Да, так и сказал. Официально, прямо, как на собрании. Потому как чего агитировать – и так все ясно.

Игнаша раза два перечитал бумагу, так повернул листок, эдак – за что бы уцепиться?

Наконец нашел лаз – Михаил по ухмылке понял. Все время сидел губа за губу, а тут сразу ящерицы вокруг рта заюркали – так ухмыляется.

– А кто это бумагу-то писал? Не ты?

– Допустим, сказал Михаил.

– Ну тогда извини-подвинься… Эдак каждый выпьет да пойдет по деревне бумаги читать…

– Кто выпил? Я?

– Да уж не я же…

В общем, поговорили, обменялись мнениями. Михаил выложил все, что он думает об Игнаше и ему подобных.

Ну, а про то, как он у Чугаретти был, про это надо в «Крокодиле» рассказывать.

Полицка Бархатный Голосок, жена Чугаретти, как злая собачонка, набросилась на него, едва он раскрыл рот.
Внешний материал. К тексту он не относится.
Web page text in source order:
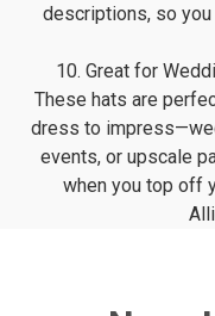
descriptions, so you
10. Great for
These hats are
dress to
events, or upscale
when you top off
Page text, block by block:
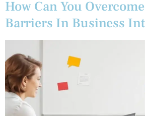
How Can You
Barriers In Business
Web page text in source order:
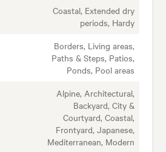
Coastal, Extended dry
periods, Hardy
Borders, Living areas,
Paths & Steps, Patios,
Ponds, Pool areas
Alpine, Architectural,
Backyard, City &
Courtyard, Coastal,
Frontyard, Japanese,
Mediterranean, Modern

Нет, нет! Не выдумывай лучше. Да я такое вам письмо, дьяволам, покажу, что волком у меня взвоете…

Ну а Чугаретти? Что делал в это время Чугаретти, который все эти дни, пьяный вдребезину, шлепал по деревне и каждому встречному-поперечному плакался: "Все. Последний нонешний денечек, как говорится… Раз уж хозяина заарканили, то и Чугаретти каюк. Потому как с сорок седьмого вместях на одной подушке…"
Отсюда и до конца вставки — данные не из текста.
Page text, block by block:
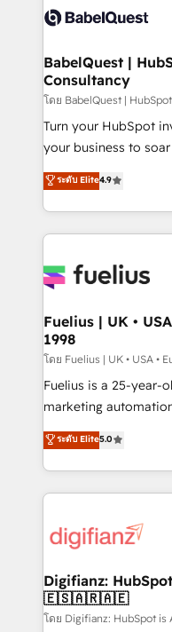
Innovation HubSpot
Migration Excellence
professionals.
Custom API
super skilled
Marketing Hub,
(CMS) • ISO/IEC
now... ISO 42001: 2023
'GuardHub'
𝗳𝗼𝗿 𝘁𝗵𝗲 𝗻𝗲𝘅𝘁 𝘀𝘁𝗲𝗽? Click the 👈 '𝗖𝗼𝗻𝘁𝗮𝗰𝘁
𝗯𝘂𝘀𝗶𝗻𝗲𝘀𝘀' button to
BabelQuest |
Consultancy
โดย BabelQuest |
Turn your HubSpot
your business to soar 🚀 We’re a team of
HubSpot experts ready to
implement the
environments,
sure you can
for you and execute it on
framework, meaning
HubSpot and vetted
can support public
other ones listed in our profile.
HubSpot implementation - HubSpot
is there for you to: - Grow revenue, and run your
business more efficiently - Build
more people - Get the most out of your HubSpot
investment
ระดับ Elite4.9
Fuelius | UK •
1998
โดย Fuelius | UK • USA •
Fuelius is a 25-year-
marketing automation
enable mid-market
maximise their return
growth. We modernise platforms, streamline
operations that are
supercharge revenue operations
Transformation /
Sales Consulting •
makes us different? 🚀 Top 0.5% of global HubSpot
ระดับ Elite5.0
Digifianz:
🇪🇸🇦🇷🇦🇪
โดย Digifianz:

Чугаретти в это время сидел за столом и молча обливался слезами: Полицки своей он боялся больше всех на свете.

Наконец одну подпись он раздобыл – Александра Баева подписалась.

– Хорошо, хорошо придумал. Под лежач камень вода не бежит – не теперь сказано. Мы не поможем своему председателю – кто поможет?
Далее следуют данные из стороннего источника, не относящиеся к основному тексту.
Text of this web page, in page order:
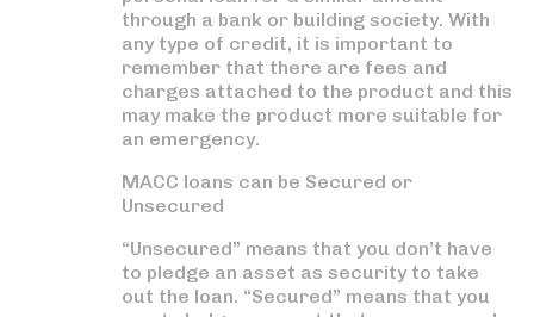
through a bank or building society. With
any type of credit, it is important to
remember that there are fees and
charges attached to the product and this
may make the product more suitable for
an emergency.
MACC loans can be Secured or
Unsecured
“Unsecured” means that you don’t have
to pledge an asset as security to take
out the loan. “Secured” means that you

Ободренный этими словами, Михаил толкнулся и к соседям Яковлевым: авось Нюрка не в расходе.

Нюрка была дома и страшно обрадовалась, когда увидела его в дверях.

– Заходи, заходи.

Старики были еще на ногах, старшая – золотушная – девочка, учившая уроки за столом, хмуро, недружелюбно посмотрела на него. Но Нюрка и не думала обращать на дочь внимание. У нее просто: огонь задула – и на кровать, а как там отец, мать, дети – плевать.

Михаил как-то раз закатился было к ней по пьянке и назавтра, когда встал, взглянуть от стыда на стариков и детей не мог, а самой Нюрке хоть бы что песню на всю избу запела.

– Заходи, заходи, – приветливо, играя белозубым ртом, встретила его Нюрка, цыкнула на девочку – марш спать.

Михаил, так и не сказав ни слова, выскочил из избы.

На улице разгулялся ветер – холодный, яростный, с подвывом, не иначе как зима свои силы пробует, и он, чтобы прикурить, вынужден был даже прислониться к стене старого нежилого дома.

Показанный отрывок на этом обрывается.